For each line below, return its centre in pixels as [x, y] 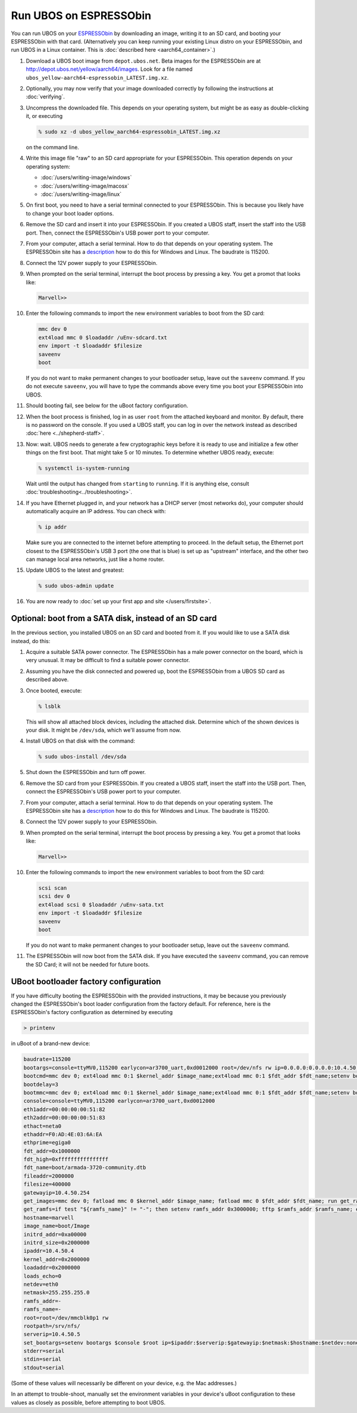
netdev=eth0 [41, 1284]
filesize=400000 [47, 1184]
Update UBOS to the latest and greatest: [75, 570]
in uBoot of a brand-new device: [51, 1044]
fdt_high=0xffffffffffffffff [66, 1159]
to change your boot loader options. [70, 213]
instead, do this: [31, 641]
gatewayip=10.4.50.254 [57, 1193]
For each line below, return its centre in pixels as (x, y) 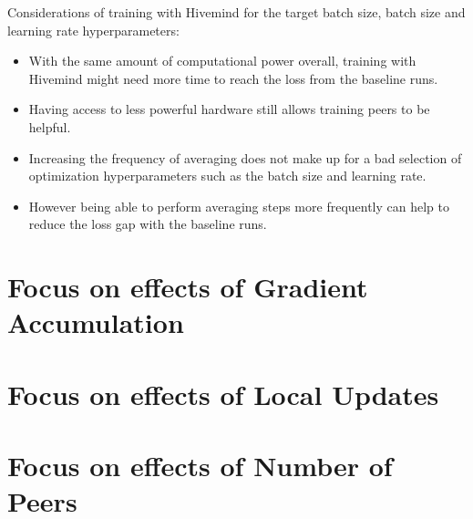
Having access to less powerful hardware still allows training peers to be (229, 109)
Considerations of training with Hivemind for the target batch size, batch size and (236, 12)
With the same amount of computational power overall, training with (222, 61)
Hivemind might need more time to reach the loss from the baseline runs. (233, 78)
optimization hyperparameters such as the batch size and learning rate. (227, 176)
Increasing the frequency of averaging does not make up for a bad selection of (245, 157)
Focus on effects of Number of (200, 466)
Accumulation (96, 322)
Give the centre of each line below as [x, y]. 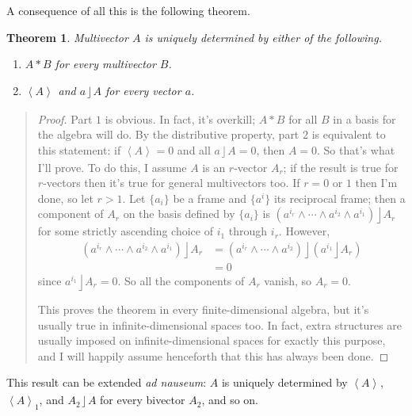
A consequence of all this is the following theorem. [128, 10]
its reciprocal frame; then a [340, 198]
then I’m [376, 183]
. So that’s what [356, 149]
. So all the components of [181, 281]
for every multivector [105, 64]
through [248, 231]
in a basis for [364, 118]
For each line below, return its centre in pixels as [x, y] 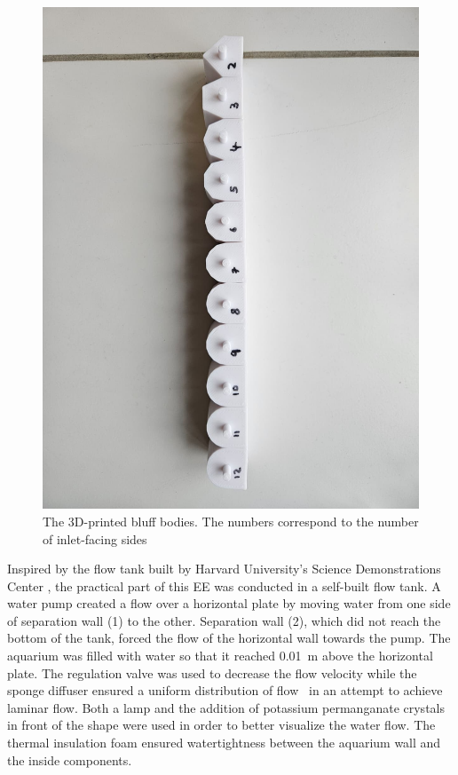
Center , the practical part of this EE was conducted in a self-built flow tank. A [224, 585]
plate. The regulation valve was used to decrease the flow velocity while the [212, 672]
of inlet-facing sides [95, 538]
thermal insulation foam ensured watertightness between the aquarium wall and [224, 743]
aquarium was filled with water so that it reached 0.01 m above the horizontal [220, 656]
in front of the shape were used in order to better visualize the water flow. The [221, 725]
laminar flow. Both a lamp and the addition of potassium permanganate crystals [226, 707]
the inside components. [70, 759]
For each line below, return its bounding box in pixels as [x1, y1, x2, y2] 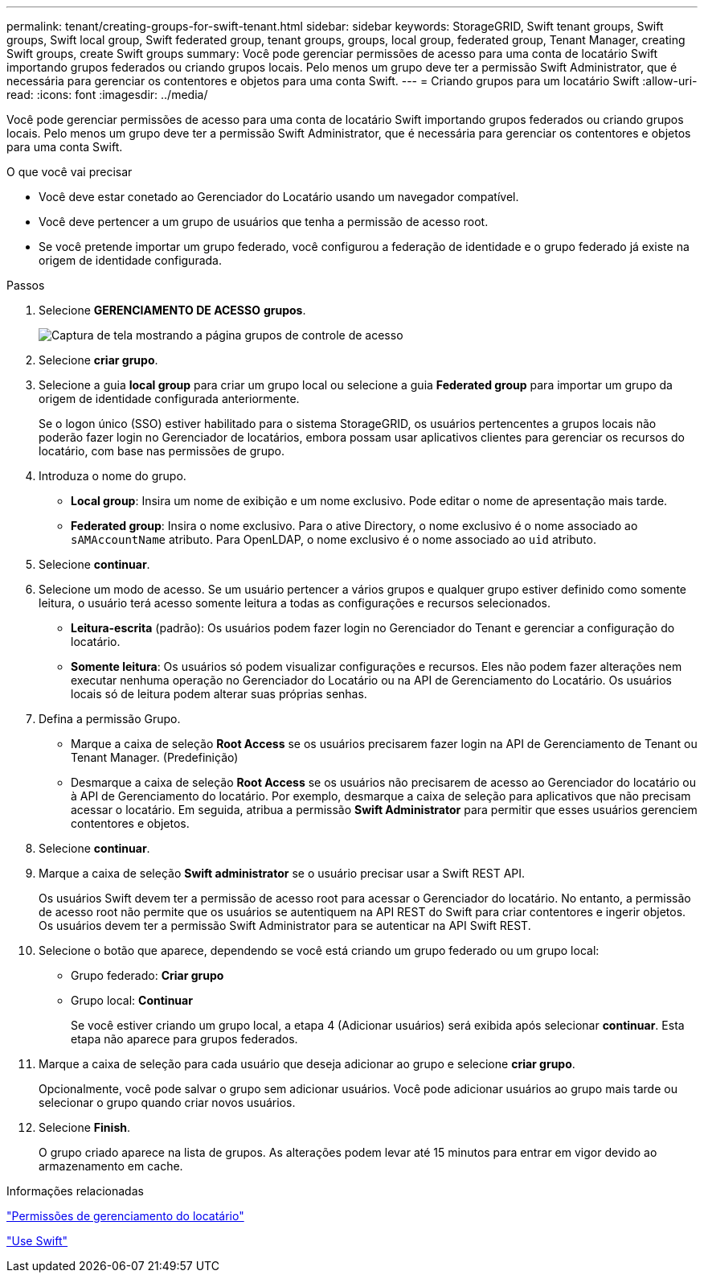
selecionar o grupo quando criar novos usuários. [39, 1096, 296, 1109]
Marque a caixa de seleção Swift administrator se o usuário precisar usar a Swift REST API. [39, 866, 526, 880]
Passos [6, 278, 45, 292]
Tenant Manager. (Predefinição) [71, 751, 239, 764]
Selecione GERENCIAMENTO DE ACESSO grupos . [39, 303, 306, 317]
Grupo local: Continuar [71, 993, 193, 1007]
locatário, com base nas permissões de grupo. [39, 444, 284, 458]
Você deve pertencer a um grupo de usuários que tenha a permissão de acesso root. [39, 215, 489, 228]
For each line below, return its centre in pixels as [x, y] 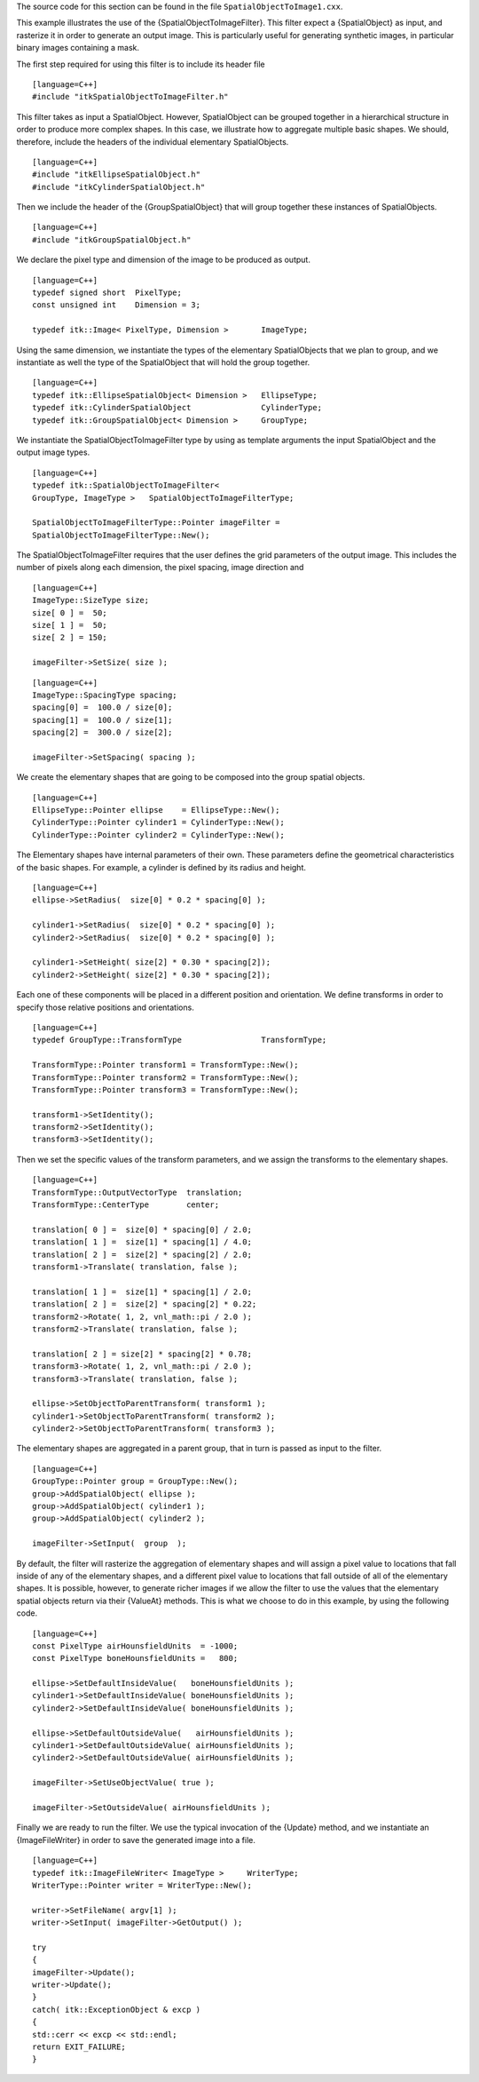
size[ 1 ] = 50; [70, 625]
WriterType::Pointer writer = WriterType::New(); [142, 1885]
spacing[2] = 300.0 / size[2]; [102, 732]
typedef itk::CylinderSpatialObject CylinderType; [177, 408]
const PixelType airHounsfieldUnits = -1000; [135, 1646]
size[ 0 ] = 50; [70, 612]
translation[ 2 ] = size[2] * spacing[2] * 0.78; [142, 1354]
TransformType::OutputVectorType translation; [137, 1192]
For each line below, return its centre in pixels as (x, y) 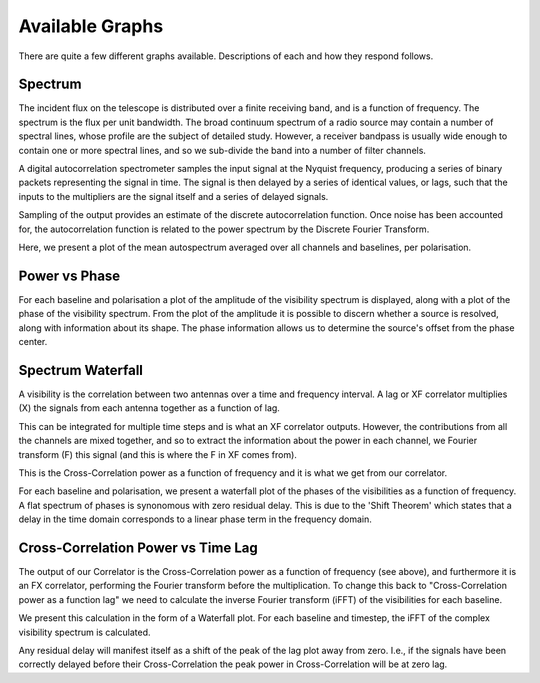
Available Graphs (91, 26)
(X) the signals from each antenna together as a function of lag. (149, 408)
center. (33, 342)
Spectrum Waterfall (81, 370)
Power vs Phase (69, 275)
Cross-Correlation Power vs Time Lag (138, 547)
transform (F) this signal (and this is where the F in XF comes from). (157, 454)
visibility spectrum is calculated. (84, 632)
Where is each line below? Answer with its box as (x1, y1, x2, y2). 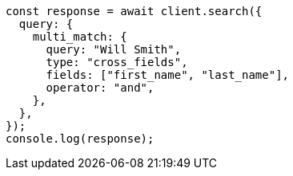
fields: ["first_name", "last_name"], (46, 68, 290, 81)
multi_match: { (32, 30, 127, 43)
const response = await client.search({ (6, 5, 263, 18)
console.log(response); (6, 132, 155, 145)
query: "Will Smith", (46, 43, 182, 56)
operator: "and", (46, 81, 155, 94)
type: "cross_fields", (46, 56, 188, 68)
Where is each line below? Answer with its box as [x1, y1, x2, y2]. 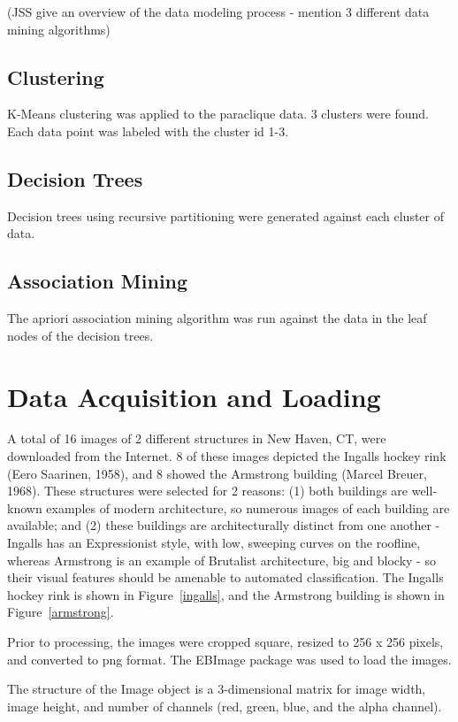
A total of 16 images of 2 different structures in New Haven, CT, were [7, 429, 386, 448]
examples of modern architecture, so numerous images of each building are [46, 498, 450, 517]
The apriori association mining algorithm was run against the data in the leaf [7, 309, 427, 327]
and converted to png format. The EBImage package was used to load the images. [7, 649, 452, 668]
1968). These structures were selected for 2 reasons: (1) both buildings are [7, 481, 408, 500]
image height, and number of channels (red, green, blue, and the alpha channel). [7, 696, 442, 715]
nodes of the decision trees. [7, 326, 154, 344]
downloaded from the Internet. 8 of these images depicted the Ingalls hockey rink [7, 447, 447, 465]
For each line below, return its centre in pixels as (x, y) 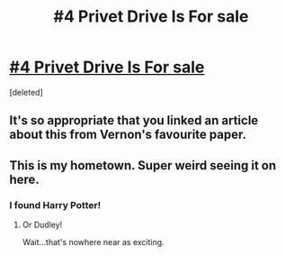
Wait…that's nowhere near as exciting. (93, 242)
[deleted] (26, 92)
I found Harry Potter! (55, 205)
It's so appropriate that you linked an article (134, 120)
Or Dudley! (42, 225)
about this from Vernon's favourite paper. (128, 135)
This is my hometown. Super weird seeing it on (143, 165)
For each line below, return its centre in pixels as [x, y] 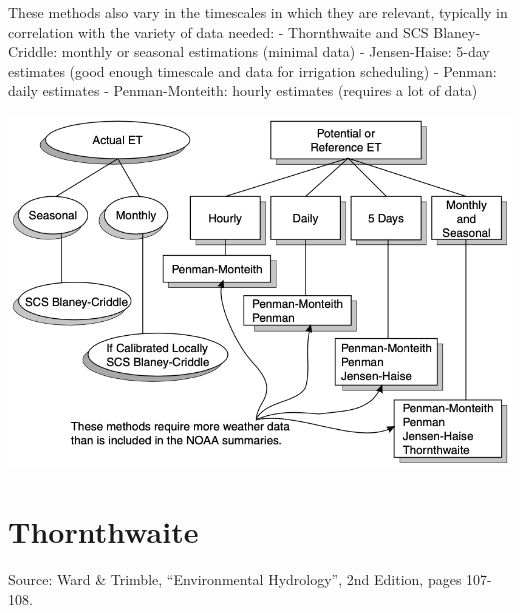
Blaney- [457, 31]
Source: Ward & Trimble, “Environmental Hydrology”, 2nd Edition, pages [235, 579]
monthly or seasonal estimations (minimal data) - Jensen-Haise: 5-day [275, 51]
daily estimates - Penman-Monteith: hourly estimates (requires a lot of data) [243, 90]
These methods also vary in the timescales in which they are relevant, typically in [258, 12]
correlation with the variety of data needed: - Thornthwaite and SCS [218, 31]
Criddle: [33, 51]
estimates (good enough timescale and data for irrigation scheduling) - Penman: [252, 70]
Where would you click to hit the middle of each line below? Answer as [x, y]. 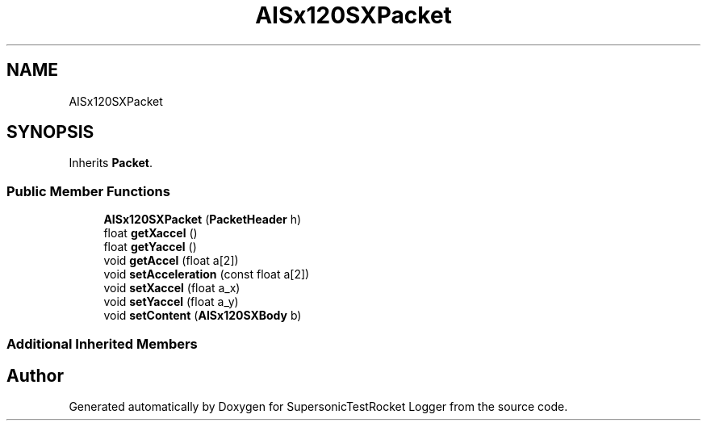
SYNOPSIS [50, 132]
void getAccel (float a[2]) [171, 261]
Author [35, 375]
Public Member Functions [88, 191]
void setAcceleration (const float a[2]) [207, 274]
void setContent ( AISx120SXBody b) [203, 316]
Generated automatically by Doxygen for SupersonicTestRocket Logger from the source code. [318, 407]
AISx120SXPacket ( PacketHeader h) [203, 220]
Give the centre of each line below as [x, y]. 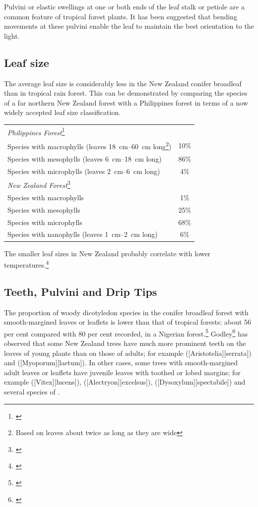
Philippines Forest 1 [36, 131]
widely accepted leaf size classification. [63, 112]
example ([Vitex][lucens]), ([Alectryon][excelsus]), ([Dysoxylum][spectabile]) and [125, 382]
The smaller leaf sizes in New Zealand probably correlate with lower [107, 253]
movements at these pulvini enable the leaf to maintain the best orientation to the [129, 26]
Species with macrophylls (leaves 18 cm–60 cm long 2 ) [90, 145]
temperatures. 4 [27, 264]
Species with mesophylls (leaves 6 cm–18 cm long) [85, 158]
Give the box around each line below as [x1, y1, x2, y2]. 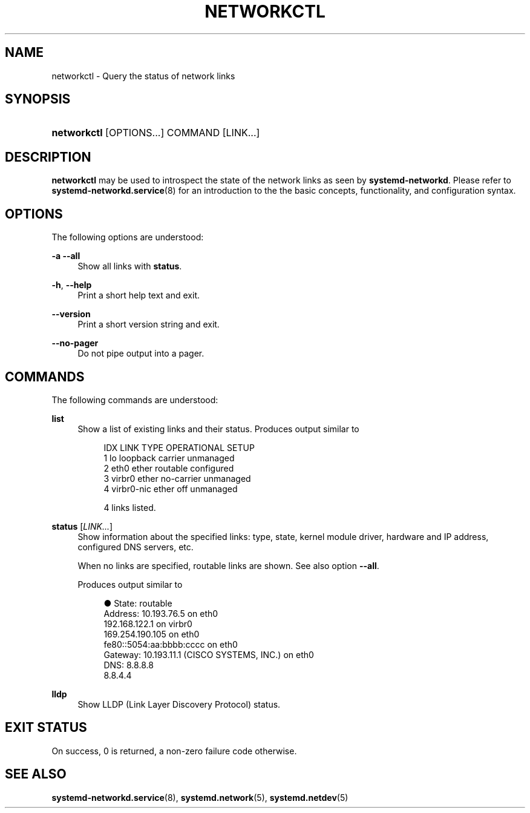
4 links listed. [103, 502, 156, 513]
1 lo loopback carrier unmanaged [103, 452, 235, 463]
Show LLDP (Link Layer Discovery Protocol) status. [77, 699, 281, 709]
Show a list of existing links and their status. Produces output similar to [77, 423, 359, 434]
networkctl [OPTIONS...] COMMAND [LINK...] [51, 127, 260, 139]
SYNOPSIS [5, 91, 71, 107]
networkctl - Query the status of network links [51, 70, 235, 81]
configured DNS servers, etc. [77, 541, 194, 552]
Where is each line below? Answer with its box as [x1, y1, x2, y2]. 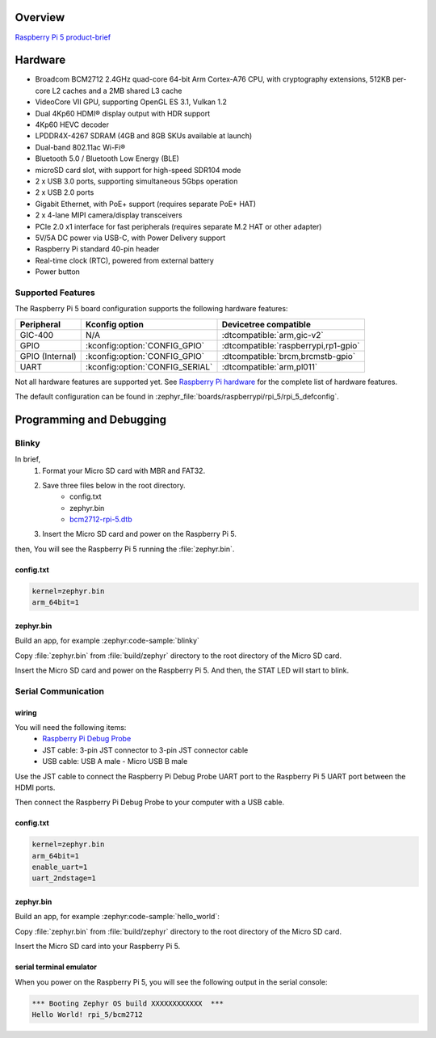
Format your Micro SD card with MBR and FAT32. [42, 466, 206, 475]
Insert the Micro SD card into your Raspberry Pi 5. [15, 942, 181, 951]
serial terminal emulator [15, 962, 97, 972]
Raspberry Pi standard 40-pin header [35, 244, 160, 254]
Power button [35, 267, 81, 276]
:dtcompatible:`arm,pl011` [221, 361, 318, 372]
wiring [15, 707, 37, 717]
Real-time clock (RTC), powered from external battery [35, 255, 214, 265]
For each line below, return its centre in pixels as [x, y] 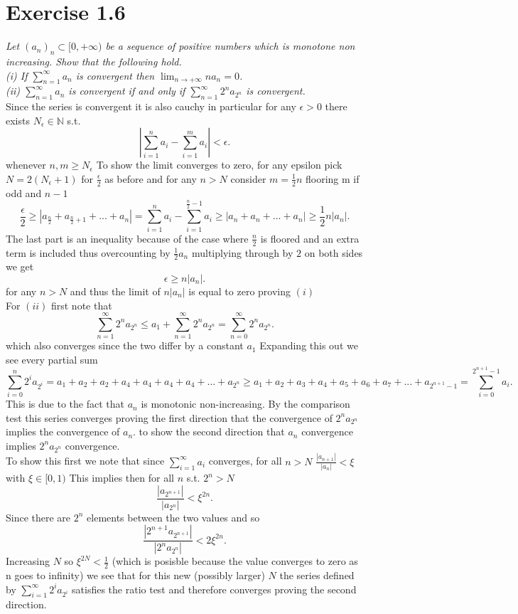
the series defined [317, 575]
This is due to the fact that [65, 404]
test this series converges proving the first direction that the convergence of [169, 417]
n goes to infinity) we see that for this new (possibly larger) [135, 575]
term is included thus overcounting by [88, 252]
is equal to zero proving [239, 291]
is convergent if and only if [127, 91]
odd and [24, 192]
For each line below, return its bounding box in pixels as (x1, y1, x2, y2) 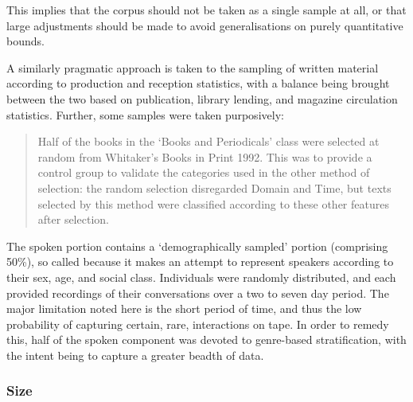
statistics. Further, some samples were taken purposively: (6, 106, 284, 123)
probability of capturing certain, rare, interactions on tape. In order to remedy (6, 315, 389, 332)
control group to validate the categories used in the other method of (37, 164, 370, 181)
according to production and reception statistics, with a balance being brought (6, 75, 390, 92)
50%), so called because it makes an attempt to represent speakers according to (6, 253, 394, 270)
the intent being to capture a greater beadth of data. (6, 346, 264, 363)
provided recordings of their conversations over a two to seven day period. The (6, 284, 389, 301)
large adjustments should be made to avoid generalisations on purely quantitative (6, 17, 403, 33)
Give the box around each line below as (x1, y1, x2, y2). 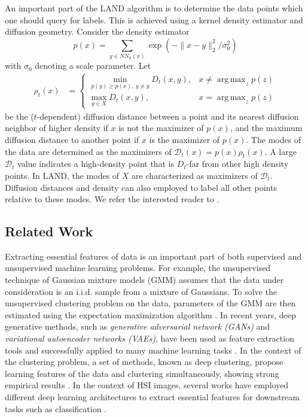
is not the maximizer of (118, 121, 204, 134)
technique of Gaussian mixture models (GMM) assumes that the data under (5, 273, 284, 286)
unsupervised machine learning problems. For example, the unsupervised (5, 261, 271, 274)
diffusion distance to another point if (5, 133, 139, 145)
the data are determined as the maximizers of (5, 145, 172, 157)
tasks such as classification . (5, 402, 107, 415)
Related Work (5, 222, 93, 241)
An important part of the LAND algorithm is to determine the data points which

============================================================

| What is needed |
Every line that contains the string "estimates" should be copied from the entries.

| Exercise answer |
daily estimates - Penman-Monteith: hourly estimates (requires a lot of data) [243, 90]
estimates (good enough timescale and data for irrigation scheduling) - Penman: [252, 70]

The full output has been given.